ANY REAL DRAMA over Portland City Hall's looming vote on whether to embrace—but hopefully reject—entreaties to rejoin an FBI-led anti-terrorism task force after a decade of national iconoclasm vanished pretty quickly on Thursday, February 19.

Only one more city commissioner needed to side with Commissioners Dan Saltzman and Nick Fish, resolute supporters for rapprochement with the federal Joint Terrorism Task Force (JTTF), to put the city back in. And Mayor Charlie Hales, master of ceremonies during council hearings, used the privilege of that post to explain where he stood almost immediately after the meeting began.

"We should participate," said Hales, who helped feed the city's initial JTTF rebellion with a lone vote to pull out in 2001 (the rest of the council voted to get out in 2005). "But with some very clear caveats."

Yes, Hales allowed, the FBI and the federal government have starred in some shame-worthy episodes over the years.

And yes, he still has concerns that Portland officers working for the FBI could be given work that violates Oregon's strict civil liberties laws—investigating and producing federal records about people in mosques and at protests who haven't committed crimes.

But just as weighty, he said, were a recent profusion of smaller-bore terror attacks, neighbor-on-neighbor massacres that looked nothing like September 11. He mentioned Copenhagen and Paris and the Boston Marathon. He said Portland had to face facts about "the radical evil in the world."

"I don't know how many people think Portland is in a bubble, and we're not part of that world. Maybe you could have maintained that notion after 9/11," he said in his office after the vote, noting the grander ambitions in the smoke over the Pentagon and World Trade Center. "But what's world dominant about the Boston Marathon? Or a Copenhagen [synagogue or café]? Nothing. There's nothing to distinguish those places from a sidewalk in Portland."

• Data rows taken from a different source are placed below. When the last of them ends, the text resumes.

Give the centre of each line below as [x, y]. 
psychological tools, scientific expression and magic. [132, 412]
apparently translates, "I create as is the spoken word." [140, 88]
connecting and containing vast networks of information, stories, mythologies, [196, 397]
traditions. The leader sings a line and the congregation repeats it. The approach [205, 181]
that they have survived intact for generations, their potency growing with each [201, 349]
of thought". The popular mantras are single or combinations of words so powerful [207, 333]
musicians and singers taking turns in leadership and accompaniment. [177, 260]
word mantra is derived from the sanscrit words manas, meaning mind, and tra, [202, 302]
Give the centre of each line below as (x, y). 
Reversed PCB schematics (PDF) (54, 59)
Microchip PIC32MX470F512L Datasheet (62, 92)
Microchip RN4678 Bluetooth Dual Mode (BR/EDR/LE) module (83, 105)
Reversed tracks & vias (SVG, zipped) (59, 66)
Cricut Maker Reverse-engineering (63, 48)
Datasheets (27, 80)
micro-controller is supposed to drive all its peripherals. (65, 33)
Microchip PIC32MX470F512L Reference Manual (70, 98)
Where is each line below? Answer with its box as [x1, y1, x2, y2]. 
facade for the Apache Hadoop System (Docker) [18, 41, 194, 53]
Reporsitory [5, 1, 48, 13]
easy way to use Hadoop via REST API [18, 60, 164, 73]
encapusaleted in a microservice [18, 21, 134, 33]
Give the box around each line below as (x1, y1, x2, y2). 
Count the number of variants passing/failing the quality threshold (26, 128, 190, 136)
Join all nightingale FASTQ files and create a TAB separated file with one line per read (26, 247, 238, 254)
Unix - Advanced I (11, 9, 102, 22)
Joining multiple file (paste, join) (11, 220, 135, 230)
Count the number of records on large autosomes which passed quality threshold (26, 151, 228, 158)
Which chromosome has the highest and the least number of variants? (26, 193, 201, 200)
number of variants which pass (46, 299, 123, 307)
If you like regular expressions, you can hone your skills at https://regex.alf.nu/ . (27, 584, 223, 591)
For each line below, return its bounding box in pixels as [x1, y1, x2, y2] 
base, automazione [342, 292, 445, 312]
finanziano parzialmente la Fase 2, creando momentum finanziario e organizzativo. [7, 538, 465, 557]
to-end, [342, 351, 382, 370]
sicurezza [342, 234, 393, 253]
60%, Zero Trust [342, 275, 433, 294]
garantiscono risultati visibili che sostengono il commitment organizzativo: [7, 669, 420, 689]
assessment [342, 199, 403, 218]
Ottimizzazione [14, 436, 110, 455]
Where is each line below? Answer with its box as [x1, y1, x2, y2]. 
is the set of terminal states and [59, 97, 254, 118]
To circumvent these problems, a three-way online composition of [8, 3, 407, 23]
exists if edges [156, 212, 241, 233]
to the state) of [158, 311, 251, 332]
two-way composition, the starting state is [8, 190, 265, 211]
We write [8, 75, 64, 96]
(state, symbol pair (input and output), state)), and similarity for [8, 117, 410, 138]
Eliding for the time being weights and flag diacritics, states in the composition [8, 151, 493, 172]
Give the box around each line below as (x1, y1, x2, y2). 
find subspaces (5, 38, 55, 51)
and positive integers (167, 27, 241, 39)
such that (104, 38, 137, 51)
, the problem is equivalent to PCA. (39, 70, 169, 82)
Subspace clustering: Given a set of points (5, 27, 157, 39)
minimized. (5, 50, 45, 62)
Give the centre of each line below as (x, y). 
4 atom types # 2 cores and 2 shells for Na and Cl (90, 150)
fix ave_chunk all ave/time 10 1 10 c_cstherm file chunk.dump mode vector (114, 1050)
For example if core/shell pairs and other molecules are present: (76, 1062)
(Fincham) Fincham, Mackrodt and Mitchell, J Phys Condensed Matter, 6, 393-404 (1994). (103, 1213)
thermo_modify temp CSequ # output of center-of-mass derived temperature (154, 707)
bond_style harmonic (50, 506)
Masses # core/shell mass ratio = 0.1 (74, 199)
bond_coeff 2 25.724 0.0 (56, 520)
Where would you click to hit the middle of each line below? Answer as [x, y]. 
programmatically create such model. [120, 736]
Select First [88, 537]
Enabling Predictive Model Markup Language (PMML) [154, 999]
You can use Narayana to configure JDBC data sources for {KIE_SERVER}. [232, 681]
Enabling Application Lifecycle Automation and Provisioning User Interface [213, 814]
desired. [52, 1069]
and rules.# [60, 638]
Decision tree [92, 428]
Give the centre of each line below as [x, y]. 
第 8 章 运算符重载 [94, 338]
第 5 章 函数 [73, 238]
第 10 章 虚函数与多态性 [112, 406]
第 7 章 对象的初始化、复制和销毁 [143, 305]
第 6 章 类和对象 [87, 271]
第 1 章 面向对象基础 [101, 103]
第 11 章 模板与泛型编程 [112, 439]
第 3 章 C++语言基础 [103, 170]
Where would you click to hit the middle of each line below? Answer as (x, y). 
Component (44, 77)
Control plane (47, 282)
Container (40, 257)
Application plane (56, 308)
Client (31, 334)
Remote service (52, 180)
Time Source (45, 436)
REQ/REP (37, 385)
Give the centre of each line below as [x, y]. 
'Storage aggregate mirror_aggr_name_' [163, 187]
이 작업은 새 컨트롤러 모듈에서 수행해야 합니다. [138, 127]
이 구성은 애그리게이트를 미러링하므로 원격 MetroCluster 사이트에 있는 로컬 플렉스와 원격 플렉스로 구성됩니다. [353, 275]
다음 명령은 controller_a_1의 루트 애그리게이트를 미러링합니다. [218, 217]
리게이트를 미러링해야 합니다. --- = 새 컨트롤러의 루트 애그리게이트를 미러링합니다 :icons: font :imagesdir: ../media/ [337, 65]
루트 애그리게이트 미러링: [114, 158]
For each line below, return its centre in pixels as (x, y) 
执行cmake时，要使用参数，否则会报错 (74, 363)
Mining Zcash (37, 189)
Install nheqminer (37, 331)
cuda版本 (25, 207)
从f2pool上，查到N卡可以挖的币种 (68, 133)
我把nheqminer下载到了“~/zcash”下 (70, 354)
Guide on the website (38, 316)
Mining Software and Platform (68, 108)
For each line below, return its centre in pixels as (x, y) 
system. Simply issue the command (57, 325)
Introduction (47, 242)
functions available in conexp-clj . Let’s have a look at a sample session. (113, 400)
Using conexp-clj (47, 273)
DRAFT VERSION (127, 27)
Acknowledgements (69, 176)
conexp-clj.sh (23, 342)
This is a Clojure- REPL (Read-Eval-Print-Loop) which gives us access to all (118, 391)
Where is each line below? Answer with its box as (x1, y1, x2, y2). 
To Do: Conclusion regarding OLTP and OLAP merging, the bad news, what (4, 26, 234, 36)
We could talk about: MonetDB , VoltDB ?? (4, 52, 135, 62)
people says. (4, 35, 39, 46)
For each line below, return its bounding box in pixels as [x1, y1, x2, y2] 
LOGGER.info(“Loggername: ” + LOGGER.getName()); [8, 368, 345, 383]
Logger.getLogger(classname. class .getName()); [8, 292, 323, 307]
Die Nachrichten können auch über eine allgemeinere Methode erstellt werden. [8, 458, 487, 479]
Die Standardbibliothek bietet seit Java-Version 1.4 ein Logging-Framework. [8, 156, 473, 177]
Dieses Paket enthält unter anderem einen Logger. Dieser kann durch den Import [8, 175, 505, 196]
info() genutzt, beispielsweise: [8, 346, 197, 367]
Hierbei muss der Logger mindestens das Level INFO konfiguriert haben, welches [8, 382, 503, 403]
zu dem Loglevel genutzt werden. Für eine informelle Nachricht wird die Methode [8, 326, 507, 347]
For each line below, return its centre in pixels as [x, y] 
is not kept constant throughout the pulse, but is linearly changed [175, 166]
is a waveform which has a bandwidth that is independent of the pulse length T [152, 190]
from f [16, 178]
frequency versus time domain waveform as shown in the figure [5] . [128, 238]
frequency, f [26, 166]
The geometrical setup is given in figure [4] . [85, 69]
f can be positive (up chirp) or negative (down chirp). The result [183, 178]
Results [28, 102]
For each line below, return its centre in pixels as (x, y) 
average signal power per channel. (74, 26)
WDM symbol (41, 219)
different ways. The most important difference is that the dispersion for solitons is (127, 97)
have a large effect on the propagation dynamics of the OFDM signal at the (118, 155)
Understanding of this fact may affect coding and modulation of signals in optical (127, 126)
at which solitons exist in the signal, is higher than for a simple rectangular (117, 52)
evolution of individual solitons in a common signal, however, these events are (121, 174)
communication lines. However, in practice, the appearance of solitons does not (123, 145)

It was the mass shooting in Copenhagen, just days before the vote, that tipped him over the edge. Ironically, if Hales had held the vote just a week sooner—instead of adding extra time for JTTF critics to keep plying the council with arguments—he likely would have sided with Commissioners Steve Novick and Amanda Fritz and kept the city out.

"It was always a close call," he said when we met.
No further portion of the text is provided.